Sin embargo, existen personas que se niegan a aceptar el escepticismo y se arriesgan con productos que a primera vista el mercado o lo que quieren oir las empresas que les digan los estudios de mercado, no tienen en cuenta porque el cliente no lo valora. Aunque lo cierto es que ni tan siquiera sabe que existe.

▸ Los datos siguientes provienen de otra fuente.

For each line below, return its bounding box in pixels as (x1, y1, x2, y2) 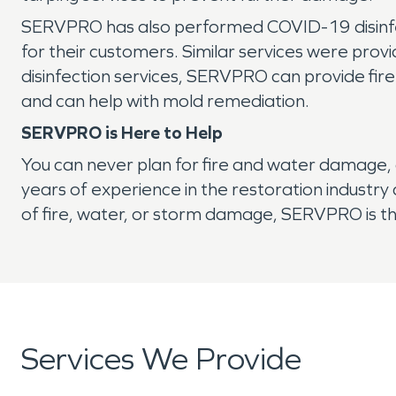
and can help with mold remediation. (21, 90, 316, 111)
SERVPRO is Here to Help (21, 122, 223, 143)
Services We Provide (21, 340, 301, 378)
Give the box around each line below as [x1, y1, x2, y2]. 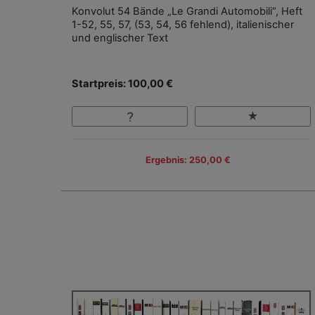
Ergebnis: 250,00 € [145, 154, 231, 165]
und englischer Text [72, 32, 168, 45]
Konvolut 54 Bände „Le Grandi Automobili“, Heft [72, 5, 302, 18]
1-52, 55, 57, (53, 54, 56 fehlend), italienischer [72, 18, 294, 32]
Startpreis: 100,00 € [72, 77, 173, 91]
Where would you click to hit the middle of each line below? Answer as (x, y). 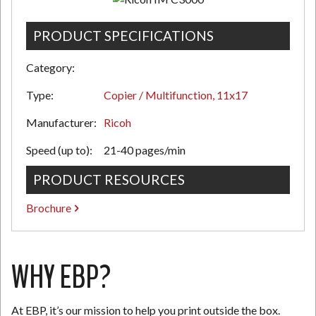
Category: (50, 68)
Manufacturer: (61, 123)
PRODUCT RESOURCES (109, 180)
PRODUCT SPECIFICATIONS (123, 36)
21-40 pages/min (145, 150)
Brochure (49, 208)
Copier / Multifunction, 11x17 (176, 95)
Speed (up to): (59, 150)
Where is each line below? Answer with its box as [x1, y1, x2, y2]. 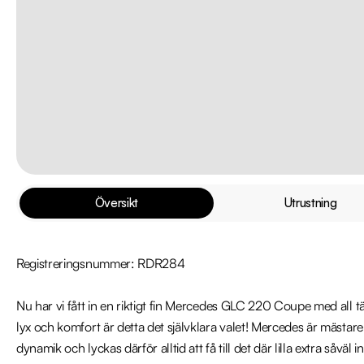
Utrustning [284, 195, 337, 210]
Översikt [94, 195, 139, 210]
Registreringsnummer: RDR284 [16, 255, 185, 271]
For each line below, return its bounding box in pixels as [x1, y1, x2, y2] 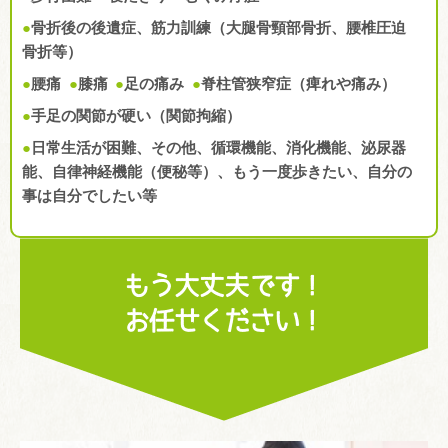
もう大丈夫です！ [124, 273, 324, 299]
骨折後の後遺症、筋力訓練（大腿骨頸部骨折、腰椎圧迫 [31, 19, 406, 37]
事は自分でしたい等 [22, 187, 157, 205]
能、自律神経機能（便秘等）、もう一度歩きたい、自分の [22, 163, 412, 181]
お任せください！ [124, 308, 324, 334]
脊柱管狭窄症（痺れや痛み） [200, 75, 396, 93]
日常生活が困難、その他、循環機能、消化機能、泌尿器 [31, 139, 406, 157]
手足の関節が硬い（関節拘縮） [31, 107, 241, 125]
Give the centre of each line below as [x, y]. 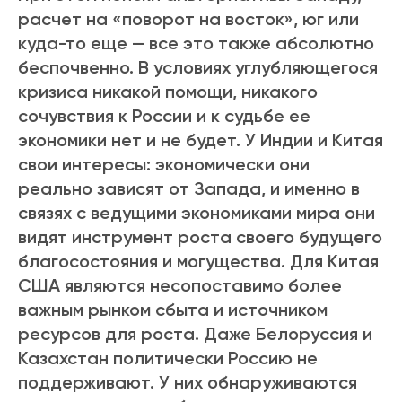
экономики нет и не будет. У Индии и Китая [201, 140]
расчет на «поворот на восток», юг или [188, 19]
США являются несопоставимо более [180, 286]
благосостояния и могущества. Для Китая [198, 262]
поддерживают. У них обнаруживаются [188, 383]
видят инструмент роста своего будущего [200, 237]
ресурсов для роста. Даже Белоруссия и [195, 334]
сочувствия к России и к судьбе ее [164, 116]
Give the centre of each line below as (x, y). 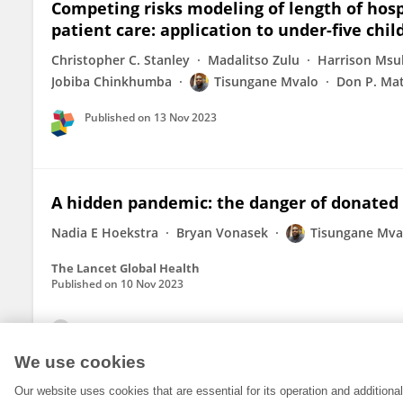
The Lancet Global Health (125, 268)
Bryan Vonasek (222, 233)
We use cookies (80, 362)
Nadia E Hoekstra (105, 233)
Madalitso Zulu (254, 60)
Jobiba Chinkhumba (112, 81)
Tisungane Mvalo (266, 81)
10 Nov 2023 (152, 284)
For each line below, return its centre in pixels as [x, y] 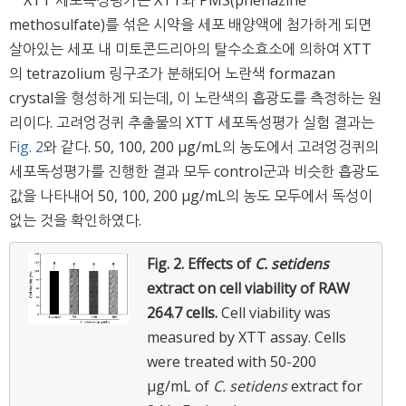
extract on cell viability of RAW [248, 288]
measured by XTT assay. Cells [246, 337]
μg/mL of [180, 386]
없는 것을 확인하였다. [75, 220]
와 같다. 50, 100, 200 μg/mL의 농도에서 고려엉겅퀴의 [211, 146]
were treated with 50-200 [232, 361]
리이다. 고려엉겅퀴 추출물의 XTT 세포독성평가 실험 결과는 [192, 122]
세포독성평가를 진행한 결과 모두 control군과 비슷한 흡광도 [194, 171]
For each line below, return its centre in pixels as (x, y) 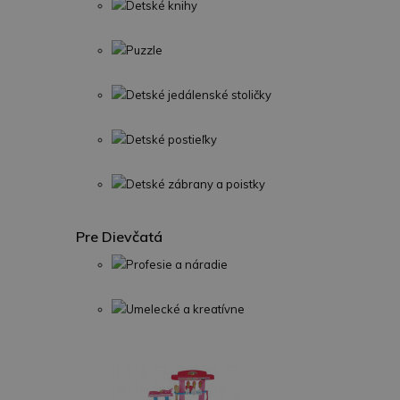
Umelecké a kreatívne (185, 309)
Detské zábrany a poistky (196, 184)
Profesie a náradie (177, 264)
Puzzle (144, 50)
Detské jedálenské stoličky (199, 95)
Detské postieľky (171, 139)
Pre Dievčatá (119, 237)
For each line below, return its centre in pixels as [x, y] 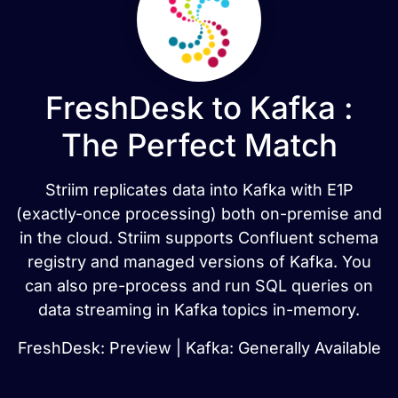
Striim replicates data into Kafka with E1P [199, 190]
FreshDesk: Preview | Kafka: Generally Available [199, 348]
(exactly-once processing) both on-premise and [199, 214]
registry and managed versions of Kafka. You [199, 262]
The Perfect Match [199, 145]
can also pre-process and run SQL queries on [199, 286]
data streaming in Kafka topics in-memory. [199, 310]
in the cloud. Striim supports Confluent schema [199, 238]
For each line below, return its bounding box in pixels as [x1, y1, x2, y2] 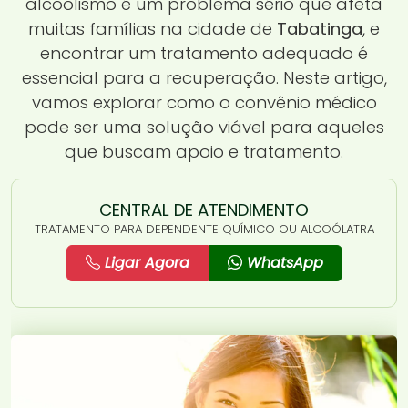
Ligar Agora [99, 251, 189, 273]
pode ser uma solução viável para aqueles [24, 115, 384, 138]
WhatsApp [241, 251, 323, 273]
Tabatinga [277, 16, 362, 40]
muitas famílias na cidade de [28, 16, 277, 40]
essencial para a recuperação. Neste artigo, [21, 66, 387, 89]
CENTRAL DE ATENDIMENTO [99, 198, 309, 221]
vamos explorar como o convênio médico [31, 90, 377, 114]
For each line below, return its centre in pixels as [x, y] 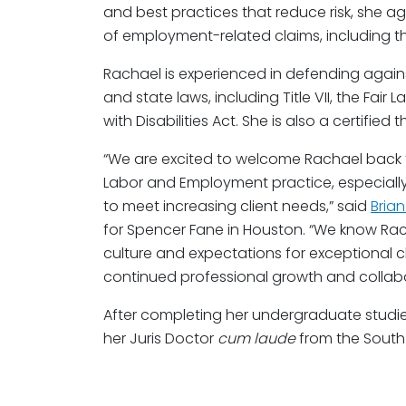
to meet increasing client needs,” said [237, 206]
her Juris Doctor [160, 338]
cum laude [256, 338]
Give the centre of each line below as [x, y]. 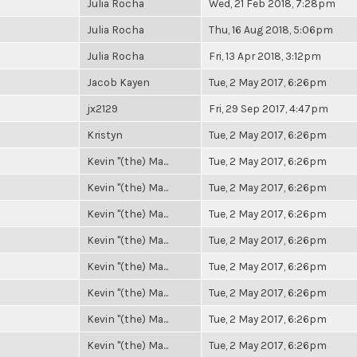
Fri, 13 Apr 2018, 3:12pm [265, 56]
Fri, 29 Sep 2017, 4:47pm [269, 108]
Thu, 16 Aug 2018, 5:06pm [271, 29]
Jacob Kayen [118, 82]
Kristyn [105, 135]
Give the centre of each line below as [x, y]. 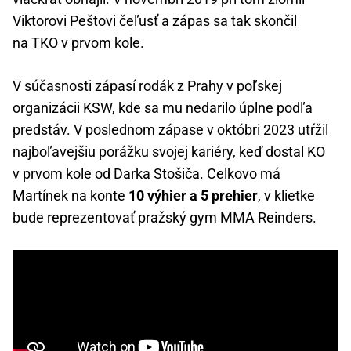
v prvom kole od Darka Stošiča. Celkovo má [147, 174]
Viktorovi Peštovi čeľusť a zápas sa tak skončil [155, 21]
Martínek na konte [71, 196]
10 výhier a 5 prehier [193, 196]
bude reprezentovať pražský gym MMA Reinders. [165, 218]
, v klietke [286, 196]
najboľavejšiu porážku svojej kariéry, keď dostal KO [169, 152]
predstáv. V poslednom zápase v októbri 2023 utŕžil [170, 130]
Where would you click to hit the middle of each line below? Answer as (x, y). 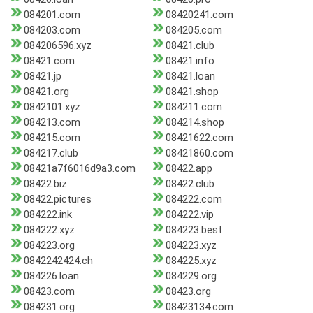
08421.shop (192, 92)
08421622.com (199, 138)
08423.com (49, 292)
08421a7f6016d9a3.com (80, 169)
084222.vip (189, 215)
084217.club (51, 153)
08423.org (188, 292)
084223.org (49, 246)
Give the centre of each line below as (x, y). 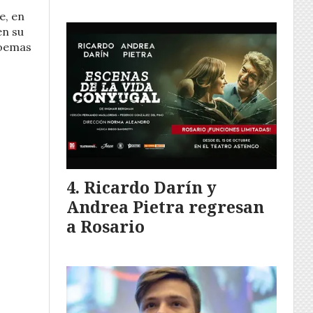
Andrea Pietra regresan (165, 206)
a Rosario (105, 226)
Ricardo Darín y (150, 187)
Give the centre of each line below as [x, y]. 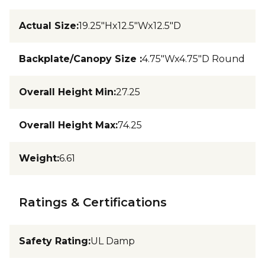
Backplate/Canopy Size [79, 59]
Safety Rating [54, 241]
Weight [38, 158]
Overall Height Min [66, 92]
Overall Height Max [67, 125]
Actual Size [48, 26]
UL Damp [113, 241]
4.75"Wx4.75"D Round [193, 59]
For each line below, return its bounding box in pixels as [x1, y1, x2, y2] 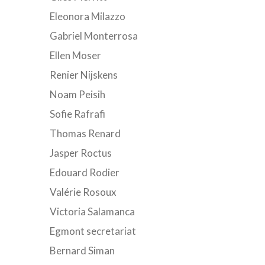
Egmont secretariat [49, 225, 136, 237]
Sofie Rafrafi [49, 108, 105, 120]
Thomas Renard [49, 127, 121, 140]
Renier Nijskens [49, 69, 118, 81]
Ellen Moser [49, 49, 101, 62]
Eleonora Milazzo [49, 10, 125, 22]
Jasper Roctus [49, 147, 112, 159]
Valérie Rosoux [49, 186, 117, 198]
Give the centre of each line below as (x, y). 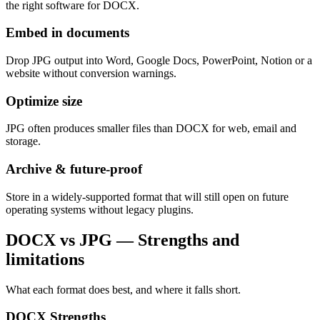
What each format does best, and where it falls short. (123, 289)
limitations (45, 259)
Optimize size (44, 101)
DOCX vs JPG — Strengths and (122, 240)
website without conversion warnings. (91, 74)
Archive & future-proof (74, 169)
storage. (23, 141)
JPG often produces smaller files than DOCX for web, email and (151, 129)
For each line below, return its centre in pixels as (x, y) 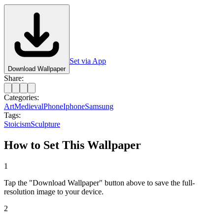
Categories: (21, 97)
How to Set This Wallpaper (73, 145)
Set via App (88, 61)
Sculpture (45, 124)
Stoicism (17, 124)
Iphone (74, 106)
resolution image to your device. (54, 191)
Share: (14, 78)
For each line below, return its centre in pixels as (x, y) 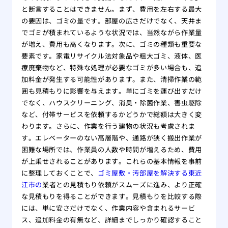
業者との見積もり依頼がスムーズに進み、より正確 (122, 184)
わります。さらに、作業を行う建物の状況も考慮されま (108, 126)
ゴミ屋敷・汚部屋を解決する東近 (150, 173)
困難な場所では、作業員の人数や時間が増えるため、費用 (111, 149)
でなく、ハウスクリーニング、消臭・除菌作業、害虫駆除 (111, 102)
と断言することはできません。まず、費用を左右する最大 (111, 9)
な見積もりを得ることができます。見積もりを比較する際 (111, 196)
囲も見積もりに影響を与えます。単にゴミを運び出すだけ (111, 91)
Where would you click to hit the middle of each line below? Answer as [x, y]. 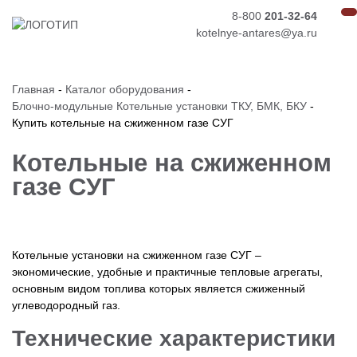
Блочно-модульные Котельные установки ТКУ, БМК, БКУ [159, 106]
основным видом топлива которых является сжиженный [159, 288]
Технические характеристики [174, 338]
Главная [33, 89]
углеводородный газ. [66, 305]
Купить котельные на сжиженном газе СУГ [123, 123]
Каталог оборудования [125, 89]
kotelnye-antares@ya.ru [256, 33]
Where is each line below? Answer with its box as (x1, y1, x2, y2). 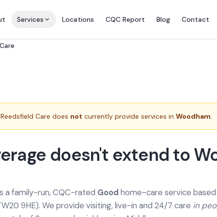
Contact (181, 15, 209, 24)
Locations (62, 15, 94, 24)
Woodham (176, 112, 211, 121)
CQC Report (105, 15, 145, 24)
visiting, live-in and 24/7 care (86, 200, 193, 211)
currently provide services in (82, 112, 176, 121)
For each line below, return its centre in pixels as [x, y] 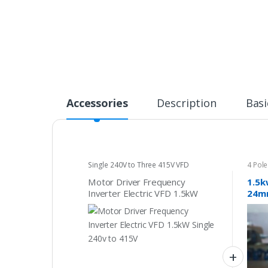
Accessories [97, 103]
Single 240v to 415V [128, 204]
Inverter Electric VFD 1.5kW [143, 193]
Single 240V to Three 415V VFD [138, 165]
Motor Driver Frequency [136, 182]
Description [187, 103]
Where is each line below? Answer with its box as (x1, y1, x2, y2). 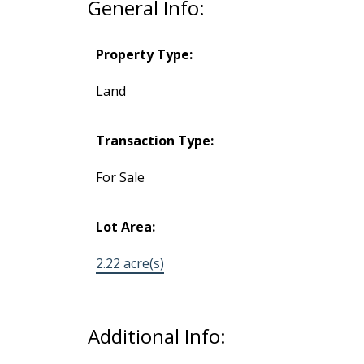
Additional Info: (87, 322, 226, 349)
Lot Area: (95, 217, 155, 236)
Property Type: (95, 45, 193, 63)
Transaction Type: (95, 131, 214, 149)
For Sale (95, 167, 145, 186)
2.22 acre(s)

Ese escepticismo es algo en lo que no creen ni Steve Jobs, con el lanzamiento del iPod e iTunes, y ahora mismo Jeff Bezos con su libro electrónico, el Kindle. Y hay que rendirse a la evidencia de que la comodidad de la propuesta de Amazon es el futuro, por mucho que algunos entre los que me incluyo no renunciemos a las pastas de un libro (el miedo de no cargar la batería y quedarme a medias en la lectura), llevar los 10 libros que suelo meter en la maleta en vacaciones en vez de hacerlo en un aparato es propio del pasado, además del resto de ventajas que tiene Kindle.

Pues bien, leyendo a Seth Godin uno comprueba los diferentes pasos del escepticismo que el Kindle levantó desde su presentación hasta la venta de todas sus existencias. Desde el manido, nadie leerá un libro de esa manera, pasando por el poco conocimiento de Amazon en el lanzamiento de un producto, su pobre diseño, los peros al modelo de negocio y lo que dirán las editoriales, hasta la aceptación del público no tecnológico, que las existencias se agotasen, se superasen las previsiones de ventas, y elevase las previsiones de ingresos y resultados de la propia Amazon de cara al cierre anual. Pensándolo bien, en vez de escepticismo, lo deberíamos llamar miedo a lo desconocido.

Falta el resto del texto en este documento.